Alex Ovechkin has had Nicklas Backstrom to center him, and has gone through hot-and-cold streaks with different linemates in his career. Steven Stamkos performs, but not the way Crosby does.
5 Playoff Performer
For years, Alex Ovechkin had to endure abuse as a player who under-performed in the playoffs, though he has absolutely gotten better when it matters most.
It's hard to think of a more clutch forward than Patrick Kane and I'd give him that nod over Sidney Crosby. Still, it's easy to fault players like Joe Thornton and Roberto Luongo who always underachieve in the playoffs.
In 100 career playoff games, Crosby has 43 goals, 118 points a plus/minus rating of +13, and six game-winning goals.
4 Stats Don't Lie
Five 100-point seasons, seven 30-plus goal seasons, a plus-rating in all but his rookie year in 2005-06 (when the Penguins were a laughing stock), and six seasons of 50-plus assists. Need we say more?
For what it's worth, Patrick Kane has had two 30-goal seasons, three seasons with 50-plus assists, and will need to continue his hot streak to get his first 100-point season, with 88 in 2009-10 being his career high.
Alex Ovechkin has four-100 point seasons and has finished with a minus rating three times, but we all know he's a goal-scoring machine.
Similar to the previous point, Sidney Crosby has been able to do whatever it takes to remain consistent. He still hasn't had a "bad" season. His "lowest" points total remains 37 points in the 2011-12 season, when he played just 22 games and had a +15 rating.

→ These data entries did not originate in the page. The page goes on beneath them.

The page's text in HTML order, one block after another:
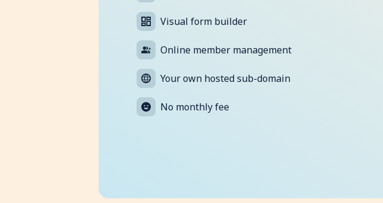
Visual form builder
Online member management
Your own hosted sub-domain
No monthly fee
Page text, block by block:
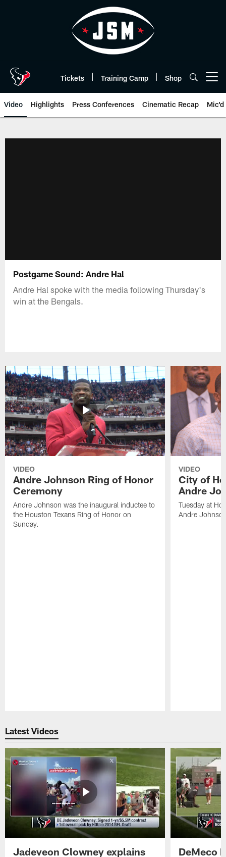
Tickets Training Camp Shop
Video Highlights Press Conferences Cinematic Recap Mic'd
Postgame Sound: Andre Hal
Andre Hal spoke with the media following Thursday's
win at the Bengals.
VIDEO
Andre Johnson Ring of Honor
Ceremony
Andre Johnson was the inaugural inductee to
the Houston Texans Ring of Honor on
Sunday.
VIDEO
City of
Andre
Tuesday at
Andre
Latest Videos
Jadeveon Clowney explains
DeMeco
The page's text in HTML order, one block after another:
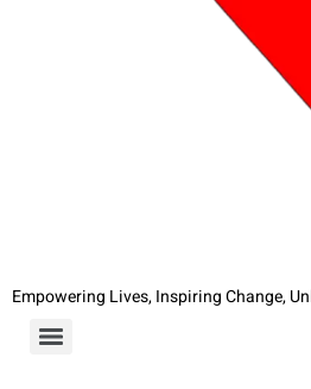
Empowering Lives, Inspiring Change,
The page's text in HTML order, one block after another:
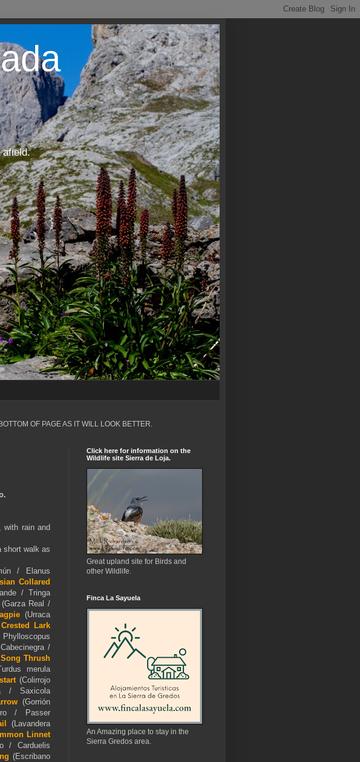
afield.
OF PAGE AS IT WILL LOOK BETTER.
with rain and
short walk as
/ Elanus
Collared
/ Tringa
(Garza Real /
(Urraca
Crested Lark
/
Song Thrush
merula
(Colirrojo
/ Saxicola
(Gorrión
/ Passer
(Lavandera
Linnet
/ Carduelis
(Escribano
Click here for information on the
Wildlife site Sierra de Loja.
Great upland site for Birds and
other Wildlife.
Finca La Sayuela
An Amazing place to stay in the
Sierra Gredos area.
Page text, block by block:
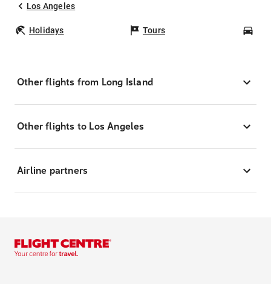
Los Angeles
Holidays Tours
Other flights from Long Island
Other flights to Los Angeles
Airline partners
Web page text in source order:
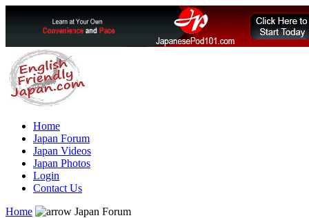
Home
Japan Forum
Japan Videos
Japan Photos
Login
Contact Us
Home
Japan Forum
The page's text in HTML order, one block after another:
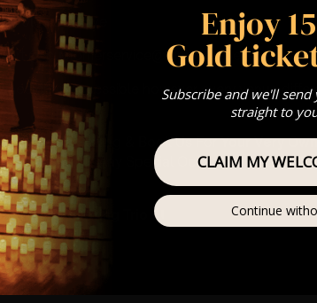
olds & above
@ customerservice@lumos-
accessible however every venue
Intimate Setting & Book Us ForYourVery
Weddings, Or Any Special Occasion) –Click Her
will be a String Trio 🎻
Enjoy
Gold
Subscribe and we'll
straight to
CLAIM MY
Continue
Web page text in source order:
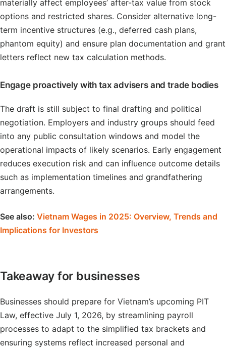
materially affect employees’ after-tax value from stock
options and restricted shares. Consider alternative long-
term incentive structures (e.g., deferred cash plans,
phantom equity) and ensure plan documentation and grant
letters reflect new tax calculation methods.
Engage proactively with tax advisers and trade bodies
The draft is still subject to final drafting and political
negotiation. Employers and industry groups should feed
into any public consultation windows and model the
operational impacts of likely scenarios. Early engagement
reduces execution risk and can influence outcome details
such as implementation timelines and grandfathering
arrangements.
See also: Vietnam Wages in 2025: Overview, Trends and
Implications for Investors
Takeaway for businesses
Businesses should prepare for Vietnam’s upcoming PIT
Law, effective July 1, 2026, by streamlining payroll
processes to adapt to the simplified tax brackets and
ensuring systems reflect increased personal and
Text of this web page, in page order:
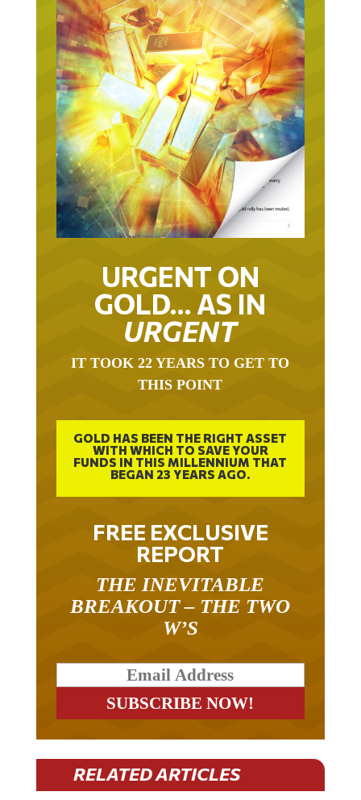
URGENT ON
GOLD… AS IN
URGENT
THIS POINT
GOLD HAS BEEN THE RIGHT ASSET
WITH WHICH TO SAVE YOUR
FUNDS IN THIS MILLENNIUM THAT
BEGAN 23 YEARS AGO.
FREE EXCLUSIVE
REPORT
BREAKOUT – THE TWO
W’S
RELATED ARTICLES
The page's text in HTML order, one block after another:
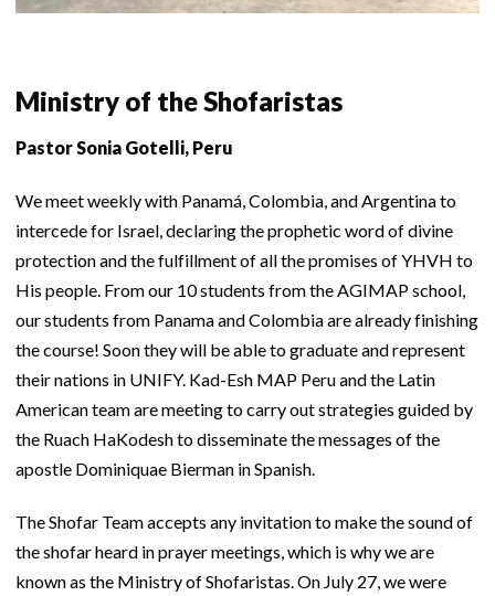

From 2005-06 to 2010-11, he had 39-26-24-33-51-32. Yeah, and 32 goals in 41 games in 2010-11. What else do you want to know? As we showed earlier, Alex Ovechkin failed to reach his stardom with Adam Oates and Patrick Kane really didn't pick it up until the last couple of seasons.
2 Insert "X" Linemate Here
Sidney Crosby, unlike most other NHL stars, has gone through so many linemate turnovers that it's nearly impossible to count; but we'll go ahead and show you a few and you can come up with your own beliefs:
Bill Guerin, who was in the "twilight" of his career, scored 21 goals and 45 points in 2009-10, his final NHL season. Chris Kunitz, maybe Crosby's favorite linemate ever, scored 20-plus goals in four straight seasons from 2010-11 to 2013-14, including two 60-point seasons.
Pascal Dupuis, a once-forgotten commodity with the Atlanta Thrashers, came to the Penguins in 2008. From 2009-10 to 2012-13, he posted goal totals of 18, 17, 25 and 20. Crosby rejuvenated his career.
Patric Hornqvist, who had to play two-way hockey in Nashville, scored 51 points in 64 games with the Penguins (and Crosby) in 2014-15.
1 Face of the Franchise
It's been made quite clear how much Sidney Crosby means to the franchise. After the lockout, poor attendance and ownership issues in Pittsburgh jeopardized the city's chances of keeping their beloved Penguins.
Crosby, in his first two seasons, hit 100 points and it took him his second NHL season to bring the Penguins to the playoffs, and they're on their way to a 10th-straight postseason appearance.
You can say the same about Alex Ovechkin in Washington, but Patrick Kane and Steven Stamkos had plenty of talent around them to elevate the team. If you look at it closely, Crosby's Penguins have not been a difficult team to knockout in the playoffs, as it's him who carries them there.
The Pens are nothing without Crosby. You can't say that about almost any other NHL player to their respective team.